Gabapentin Impairs Visual Development in Zebrafish via Retinal Apoptosis and Thyroid Disruption

Gabapentin (GBP), a pharmaceutical widely used for seizures and neuropathic pain, has emerged as a contaminant in global aquatic environments, raising concerns about its ecological impact. This study investigated the effects of environmentally relevant concentrations of GBP (0, 1, 10, 1000 μg/L) on visual development in zebrafish (Danio rerio). Behavioral assays showed that GBP exposure enhanced light sensitivity, as indicated by a significant increase in total travel distance (TTD) in all exposure groups compared to controls.

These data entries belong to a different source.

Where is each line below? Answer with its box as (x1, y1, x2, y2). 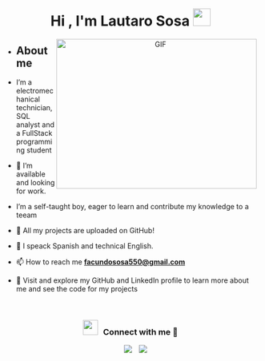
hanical (15, 94, 40, 104)
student (26, 145, 52, 155)
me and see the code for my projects (15, 284, 139, 293)
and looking (15, 178, 55, 187)
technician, (15, 103, 53, 112)
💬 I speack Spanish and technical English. (15, 241, 154, 251)
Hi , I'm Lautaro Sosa (50, 12, 191, 30)
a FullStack (15, 129, 53, 137)
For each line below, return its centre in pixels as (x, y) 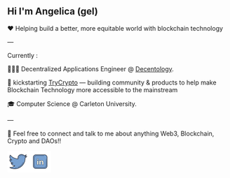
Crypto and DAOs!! (34, 141)
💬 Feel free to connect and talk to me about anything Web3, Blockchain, (111, 133)
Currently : (23, 55)
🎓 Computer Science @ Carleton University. (72, 103)
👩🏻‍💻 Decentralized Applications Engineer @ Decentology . (90, 68)
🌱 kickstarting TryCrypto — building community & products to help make (112, 82)
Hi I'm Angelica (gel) (53, 12)
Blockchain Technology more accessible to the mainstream (93, 89)
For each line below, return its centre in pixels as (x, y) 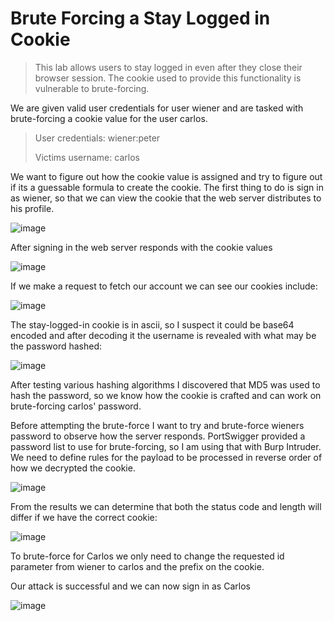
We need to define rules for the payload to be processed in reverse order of (166, 457)
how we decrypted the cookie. (73, 468)
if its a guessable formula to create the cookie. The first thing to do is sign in (167, 187)
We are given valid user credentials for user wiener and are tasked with (157, 108)
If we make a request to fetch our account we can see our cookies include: (164, 286)
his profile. (32, 208)
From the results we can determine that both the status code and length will (166, 506)
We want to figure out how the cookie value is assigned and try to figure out (166, 176)
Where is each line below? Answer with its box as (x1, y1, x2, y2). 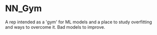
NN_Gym (5, 3, 42, 14)
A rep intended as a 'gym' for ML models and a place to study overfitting (5, 19, 153, 25)
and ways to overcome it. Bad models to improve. (5, 24, 105, 30)
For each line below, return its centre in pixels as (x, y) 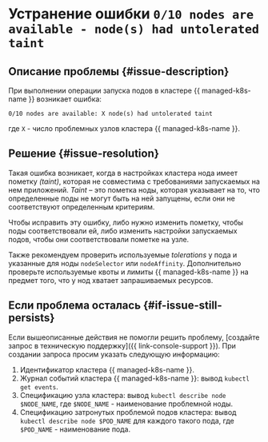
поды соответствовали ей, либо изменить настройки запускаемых (123, 231)
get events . (39, 386)
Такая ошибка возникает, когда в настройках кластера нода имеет (123, 173)
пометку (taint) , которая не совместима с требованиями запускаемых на (134, 181)
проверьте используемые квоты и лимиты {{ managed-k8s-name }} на (129, 272)
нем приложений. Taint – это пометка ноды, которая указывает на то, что (134, 189)
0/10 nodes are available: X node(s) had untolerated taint (111, 113)
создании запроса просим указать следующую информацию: (114, 354)
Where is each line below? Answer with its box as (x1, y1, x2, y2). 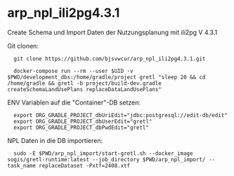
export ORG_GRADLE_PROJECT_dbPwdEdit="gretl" (13, 124, 150, 131)
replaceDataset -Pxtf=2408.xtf (38, 162, 131, 169)
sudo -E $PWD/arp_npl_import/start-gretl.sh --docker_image (13, 149, 193, 157)
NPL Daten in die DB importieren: (7, 136, 103, 144)
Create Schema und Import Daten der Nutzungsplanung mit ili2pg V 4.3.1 (7, 28, 218, 36)
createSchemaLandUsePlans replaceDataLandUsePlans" (7, 86, 162, 93)
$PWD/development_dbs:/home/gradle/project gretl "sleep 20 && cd (7, 74, 206, 81)
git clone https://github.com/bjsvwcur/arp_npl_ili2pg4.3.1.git (13, 55, 206, 62)
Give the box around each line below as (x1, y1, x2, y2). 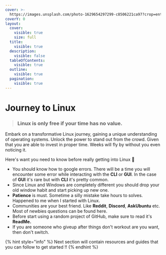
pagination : (9, 76, 35, 81)
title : (9, 40, 23, 45)
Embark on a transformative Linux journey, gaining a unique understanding (5, 131, 157, 137)
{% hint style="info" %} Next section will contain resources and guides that (5, 239, 159, 245)
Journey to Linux (5, 102, 76, 113)
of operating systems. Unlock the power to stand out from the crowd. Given (5, 137, 159, 143)
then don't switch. (12, 229, 49, 235)
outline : (9, 67, 28, 72)
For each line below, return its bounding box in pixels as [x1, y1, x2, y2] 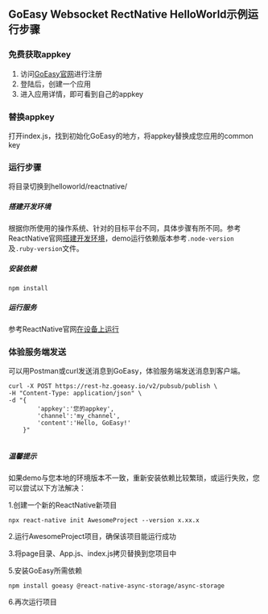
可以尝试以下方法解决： [8, 483, 86, 493]
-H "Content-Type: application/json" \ [8, 390, 142, 398]
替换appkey [8, 111, 55, 123]
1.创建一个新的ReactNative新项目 [8, 500, 118, 510]
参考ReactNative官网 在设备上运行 [8, 324, 119, 334]
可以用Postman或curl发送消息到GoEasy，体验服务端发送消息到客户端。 [8, 366, 245, 376]
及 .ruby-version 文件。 [8, 244, 85, 253]
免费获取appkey [8, 49, 71, 61]
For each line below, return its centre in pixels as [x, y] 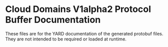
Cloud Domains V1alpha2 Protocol [78, 9]
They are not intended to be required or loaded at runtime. [66, 39]
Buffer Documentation [53, 20]
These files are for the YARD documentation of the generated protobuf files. [84, 33]
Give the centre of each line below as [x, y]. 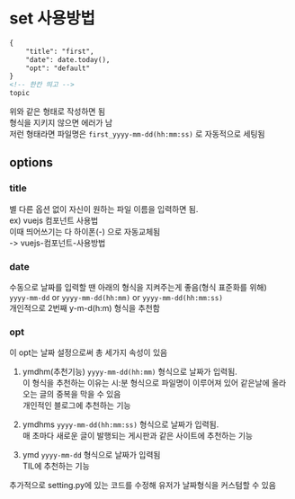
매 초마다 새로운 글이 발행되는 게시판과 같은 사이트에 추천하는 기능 [138, 436]
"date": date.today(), [68, 59]
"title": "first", [60, 51]
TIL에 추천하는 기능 [56, 466]
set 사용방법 [53, 18]
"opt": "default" [58, 68]
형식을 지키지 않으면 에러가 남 [61, 123]
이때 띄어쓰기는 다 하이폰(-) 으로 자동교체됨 [85, 231]
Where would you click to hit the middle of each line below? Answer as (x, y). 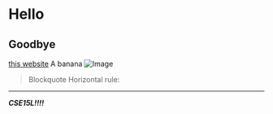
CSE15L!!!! (26, 103)
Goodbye (32, 44)
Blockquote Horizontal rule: (74, 79)
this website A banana (45, 64)
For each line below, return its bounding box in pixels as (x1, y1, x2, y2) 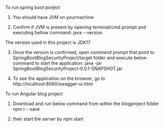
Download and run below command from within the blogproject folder (12, 100, 159, 107)
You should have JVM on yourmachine (12, 14, 94, 20)
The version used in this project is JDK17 (5, 39, 91, 45)
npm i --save (12, 106, 40, 112)
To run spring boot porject (5, 5, 61, 10)
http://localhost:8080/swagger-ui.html (12, 81, 93, 87)
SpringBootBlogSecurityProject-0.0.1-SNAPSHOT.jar (12, 66, 123, 71)
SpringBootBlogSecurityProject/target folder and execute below (12, 55, 147, 61)
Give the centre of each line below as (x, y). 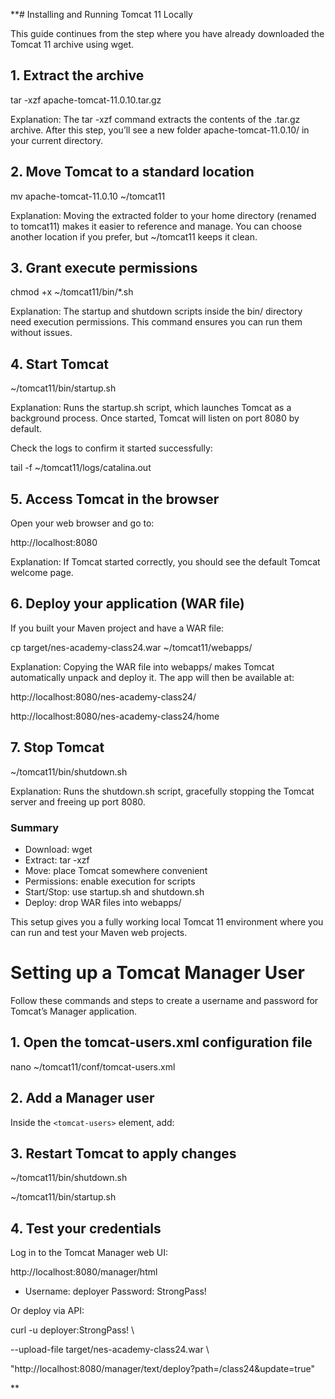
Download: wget (58, 849)
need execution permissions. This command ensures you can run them (156, 322)
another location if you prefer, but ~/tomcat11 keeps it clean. (134, 236)
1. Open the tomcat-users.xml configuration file (161, 1042)
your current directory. (57, 140)
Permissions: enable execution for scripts (110, 881)
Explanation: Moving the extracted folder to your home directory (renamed (163, 215)
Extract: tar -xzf (57, 860)
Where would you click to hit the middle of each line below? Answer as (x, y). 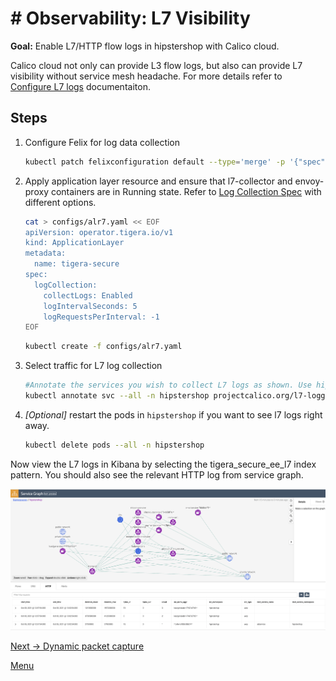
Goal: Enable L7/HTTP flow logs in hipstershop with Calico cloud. (145, 46)
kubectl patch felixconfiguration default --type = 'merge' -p (155, 162)
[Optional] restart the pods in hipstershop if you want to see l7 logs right (173, 414)
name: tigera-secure (77, 264)
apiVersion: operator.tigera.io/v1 (99, 232)
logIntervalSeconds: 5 (90, 306)
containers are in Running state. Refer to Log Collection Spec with (186, 191)
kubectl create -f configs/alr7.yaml (103, 347)
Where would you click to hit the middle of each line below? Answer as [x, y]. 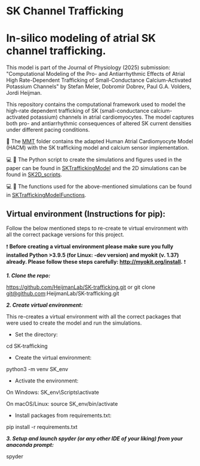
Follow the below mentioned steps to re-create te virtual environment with [97, 228]
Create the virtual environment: [53, 357]
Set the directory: [36, 334]
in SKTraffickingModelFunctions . [46, 195]
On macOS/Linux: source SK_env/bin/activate [62, 403]
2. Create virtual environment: [44, 305]
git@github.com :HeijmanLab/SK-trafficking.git [63, 293]
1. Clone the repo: [28, 275]
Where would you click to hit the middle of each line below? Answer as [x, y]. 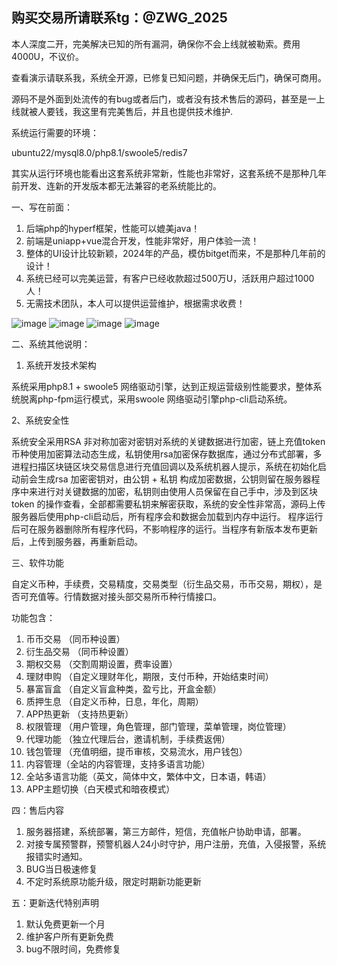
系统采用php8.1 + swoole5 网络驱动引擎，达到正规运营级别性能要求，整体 [162, 386]
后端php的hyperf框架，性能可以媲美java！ [113, 228]
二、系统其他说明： [51, 344]
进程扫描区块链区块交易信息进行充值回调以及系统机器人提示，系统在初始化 [164, 466]
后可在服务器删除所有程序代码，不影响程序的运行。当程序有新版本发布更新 [164, 529]
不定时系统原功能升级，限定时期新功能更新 [113, 881]
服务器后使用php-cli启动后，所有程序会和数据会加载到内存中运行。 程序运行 [167, 516]
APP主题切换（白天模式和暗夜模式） [100, 789]
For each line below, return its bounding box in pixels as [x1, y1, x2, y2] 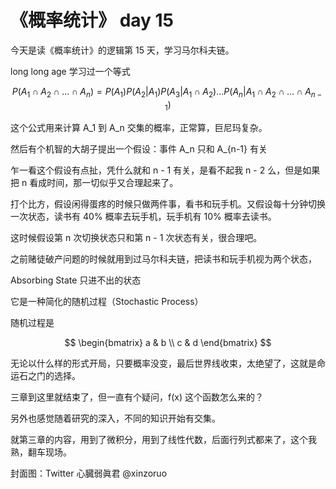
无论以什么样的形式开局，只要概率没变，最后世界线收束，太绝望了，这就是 [10, 357, 317, 369]
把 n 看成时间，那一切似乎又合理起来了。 [10, 176, 179, 188]
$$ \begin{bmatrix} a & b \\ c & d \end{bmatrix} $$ [64, 336, 272, 348]
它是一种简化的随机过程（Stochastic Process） [10, 295, 204, 307]
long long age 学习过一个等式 [10, 65, 131, 77]
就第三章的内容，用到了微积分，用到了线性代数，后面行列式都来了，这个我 [10, 433, 317, 445]
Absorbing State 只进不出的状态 [10, 274, 142, 286]
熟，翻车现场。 [10, 446, 72, 458]
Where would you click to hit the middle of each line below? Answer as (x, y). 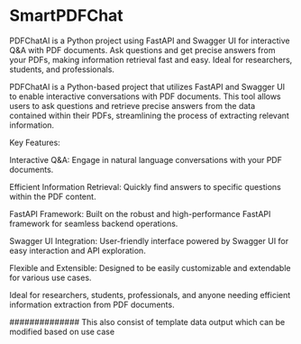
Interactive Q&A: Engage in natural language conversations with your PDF (146, 159)
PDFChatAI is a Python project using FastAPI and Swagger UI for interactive (150, 41)
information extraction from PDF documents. (92, 304)
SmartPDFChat (66, 16)
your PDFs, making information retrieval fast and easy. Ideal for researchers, (151, 59)
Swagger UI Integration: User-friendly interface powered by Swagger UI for (149, 240)
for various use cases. (50, 277)
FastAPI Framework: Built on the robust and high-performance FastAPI (140, 213)
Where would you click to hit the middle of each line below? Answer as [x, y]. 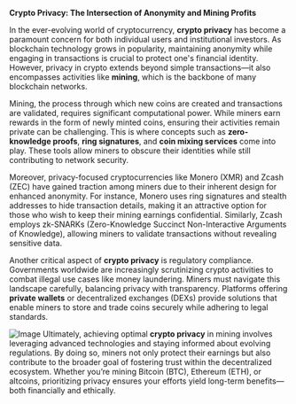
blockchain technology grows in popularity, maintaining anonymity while [141, 49]
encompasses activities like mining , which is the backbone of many [133, 77]
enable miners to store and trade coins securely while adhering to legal [139, 307]
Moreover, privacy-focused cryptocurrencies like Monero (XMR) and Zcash [146, 177]
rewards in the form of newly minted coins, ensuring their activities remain [145, 122]
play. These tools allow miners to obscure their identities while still [130, 151]
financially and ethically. [72, 390]
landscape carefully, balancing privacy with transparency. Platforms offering [148, 288]
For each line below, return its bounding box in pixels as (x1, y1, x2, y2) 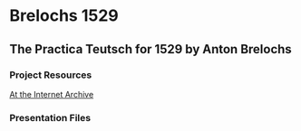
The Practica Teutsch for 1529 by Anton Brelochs (9, 42, 292, 57)
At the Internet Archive (9, 89, 94, 99)
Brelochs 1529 (9, 5, 120, 26)
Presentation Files (9, 111, 92, 124)
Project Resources (9, 69, 92, 81)
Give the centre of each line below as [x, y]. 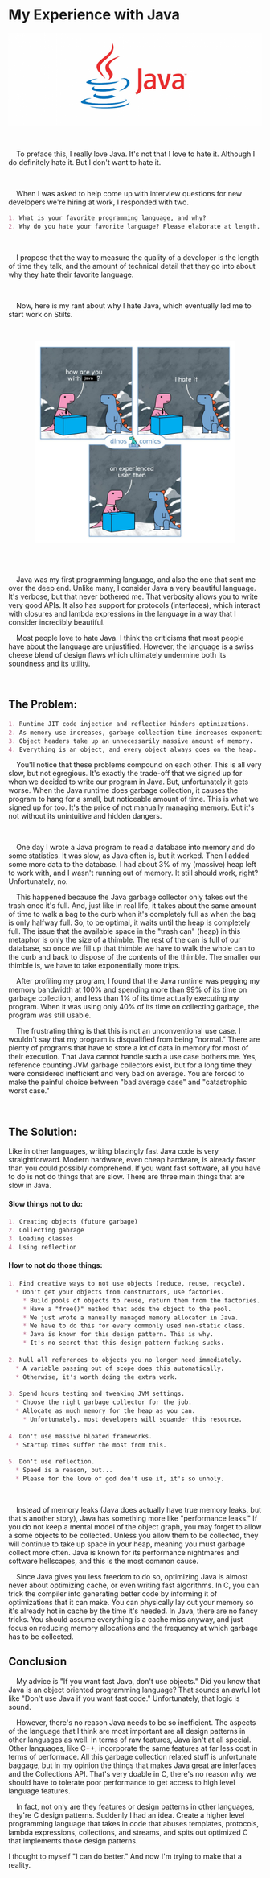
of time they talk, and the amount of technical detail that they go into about [132, 266]
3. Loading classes [41, 1239]
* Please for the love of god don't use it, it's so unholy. [120, 1479]
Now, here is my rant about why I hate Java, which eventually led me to [133, 306]
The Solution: [43, 1131]
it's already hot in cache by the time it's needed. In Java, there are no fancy [133, 1611]
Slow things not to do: [45, 1203]
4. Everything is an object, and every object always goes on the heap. [133, 749]
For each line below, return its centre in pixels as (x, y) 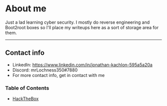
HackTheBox (25, 99)
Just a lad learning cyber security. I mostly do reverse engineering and (78, 22)
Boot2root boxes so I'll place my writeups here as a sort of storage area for (82, 27)
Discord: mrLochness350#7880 (45, 70)
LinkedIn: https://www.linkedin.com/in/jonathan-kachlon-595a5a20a (82, 65)
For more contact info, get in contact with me (59, 75)
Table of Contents (27, 88)
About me (26, 9)
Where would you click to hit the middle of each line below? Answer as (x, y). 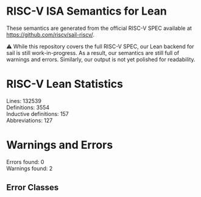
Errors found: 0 (25, 162)
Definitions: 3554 (28, 107)
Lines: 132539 (24, 101)
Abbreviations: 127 (30, 120)
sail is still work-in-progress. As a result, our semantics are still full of (93, 52)
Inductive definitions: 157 (37, 113)
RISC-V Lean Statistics (65, 84)
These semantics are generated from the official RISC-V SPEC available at (99, 28)
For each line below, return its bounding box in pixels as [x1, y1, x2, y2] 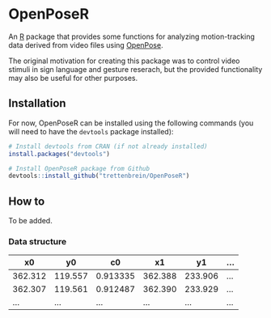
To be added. [8, 216, 53, 226]
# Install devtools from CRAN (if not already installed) [8, 142, 208, 151]
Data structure [8, 235, 67, 247]
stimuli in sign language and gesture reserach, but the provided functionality [8, 64, 263, 74]
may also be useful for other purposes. [8, 73, 138, 83]
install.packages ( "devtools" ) [8, 150, 111, 158]
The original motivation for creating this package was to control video [8, 56, 240, 66]
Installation [8, 96, 66, 110]
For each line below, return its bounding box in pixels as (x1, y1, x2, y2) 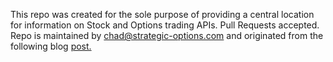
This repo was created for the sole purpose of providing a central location (10, 9, 315, 20)
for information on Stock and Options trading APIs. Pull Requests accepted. (10, 19, 320, 31)
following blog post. (10, 40, 92, 52)
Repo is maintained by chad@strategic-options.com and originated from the (10, 30, 324, 41)
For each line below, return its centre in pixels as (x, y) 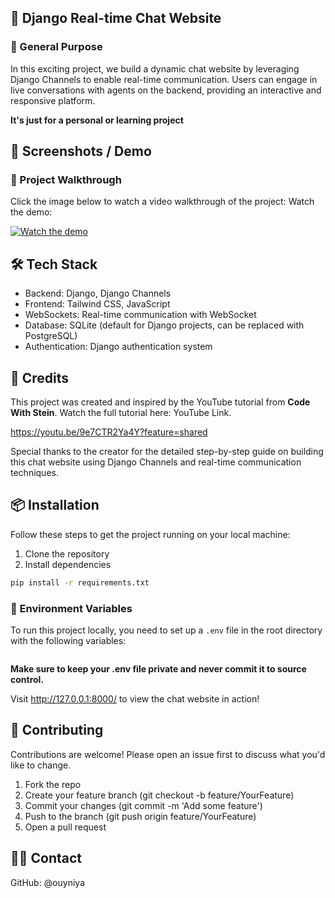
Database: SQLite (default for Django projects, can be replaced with (164, 325)
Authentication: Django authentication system (118, 347)
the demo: (31, 212)
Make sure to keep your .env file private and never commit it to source (158, 668)
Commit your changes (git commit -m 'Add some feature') (143, 805)
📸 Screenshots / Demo (81, 151)
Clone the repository (67, 553)
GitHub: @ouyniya (48, 882)
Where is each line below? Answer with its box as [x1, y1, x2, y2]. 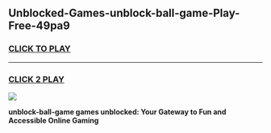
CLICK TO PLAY [8, 44, 71, 55]
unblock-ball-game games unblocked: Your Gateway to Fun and [8, 106, 227, 116]
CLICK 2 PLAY [8, 73, 65, 85]
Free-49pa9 [8, 19, 70, 33]
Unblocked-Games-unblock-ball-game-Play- [8, 6, 240, 20]
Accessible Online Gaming [8, 115, 99, 125]
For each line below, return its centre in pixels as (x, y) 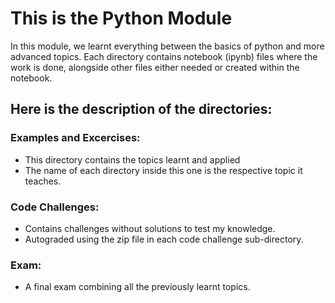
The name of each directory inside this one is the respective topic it (163, 170)
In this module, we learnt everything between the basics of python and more (167, 46)
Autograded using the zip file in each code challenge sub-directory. (164, 239)
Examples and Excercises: (75, 138)
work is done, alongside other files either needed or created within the (155, 67)
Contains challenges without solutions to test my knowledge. (150, 228)
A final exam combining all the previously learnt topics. (137, 287)
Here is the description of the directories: (141, 109)
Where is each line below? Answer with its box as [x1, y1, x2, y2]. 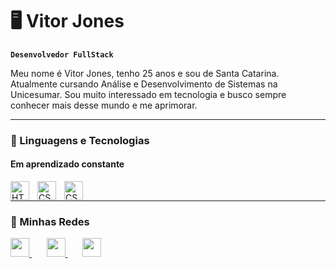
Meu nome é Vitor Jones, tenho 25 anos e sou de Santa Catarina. [10, 67, 280, 79]
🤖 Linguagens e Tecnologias [10, 133, 150, 147]
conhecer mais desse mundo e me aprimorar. [10, 99, 198, 111]
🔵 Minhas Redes [10, 214, 90, 228]
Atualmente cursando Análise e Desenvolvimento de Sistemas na [10, 78, 278, 90]
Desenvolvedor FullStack [10, 49, 114, 60]
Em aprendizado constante [10, 158, 125, 170]
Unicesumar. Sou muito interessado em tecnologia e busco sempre [10, 88, 287, 100]
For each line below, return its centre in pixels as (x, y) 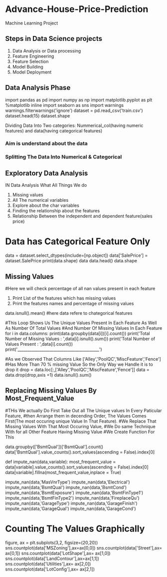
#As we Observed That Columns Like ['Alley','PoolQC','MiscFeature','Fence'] (83, 359)
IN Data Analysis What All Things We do (46, 185)
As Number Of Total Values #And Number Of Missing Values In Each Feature (84, 328)
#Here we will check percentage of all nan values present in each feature (80, 288)
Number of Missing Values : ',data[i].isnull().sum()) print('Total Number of (80, 339)
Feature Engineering (33, 56)
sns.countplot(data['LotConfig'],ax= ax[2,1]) (50, 569)
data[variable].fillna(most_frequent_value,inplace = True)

The 1 μg/L and 1000 μg/L exposure groups demonstrated a 41% and 37% increase in TTD, respectively (p < 0.05). Apoptosis assays revealed dose-dependent retinal cell death, with fluorescence intensity rising by 15% at 1000 μg/L (p < 0.05). Visual acuity, measured through optokinetic response (OKR) tests, decreased significantly across all color stimuli. Angular velocity under white light decreased from 4.0 °/s in controls to 1.6 °/s at 1000 μg/L (p < 0.01) in a dose-dependent manner. Retinal histopathology showed a 17% increase in ganglion cell layer thickness at 1000 μg/L (p < 0.05) in a dose-dependent manner. Thyroid hormone assays indicated significant reductions in T3 and T4 levels (p < 0.001), with a 22% increase in the T3/T4 ratio at 1000 μg/L. Gene expression analysis revealed dysregulation in apoptosis (casp3a, ifi27), thyroid (tshr, dio1), and retinal development (atoh7, pax6a) pathways. These findings demonstrate that GBP disrupts visual development in zebrafish through retinal apoptosis and thyroid hormone dysregulation, highlighting the ecological risks posed by pharmaceutical pollutants. GBP exposure increased light-driven locomotor activity, indicating heightened light sensitivity due to apoptosis in the retina. Visual acuity was assessed through the optokinetic response (OKR) test, retinal morphology, and thyroid hormone (TH) levels. Even at concentrations as low as 1 µg/L, GBP exposure led to significant reductions in OKR across various colors, likely due to changes in retinal thickness linked to thyroid hormone disruption. These effects were consistent with alterations in gene expression related to apoptosis, the thyroid system, and retinal development. Our findings enhance understanding of how GBP exposure impairs vision in fish and highlight the need to evaluate the ecological risks of pharmaceutical contaminants in aquatic environments.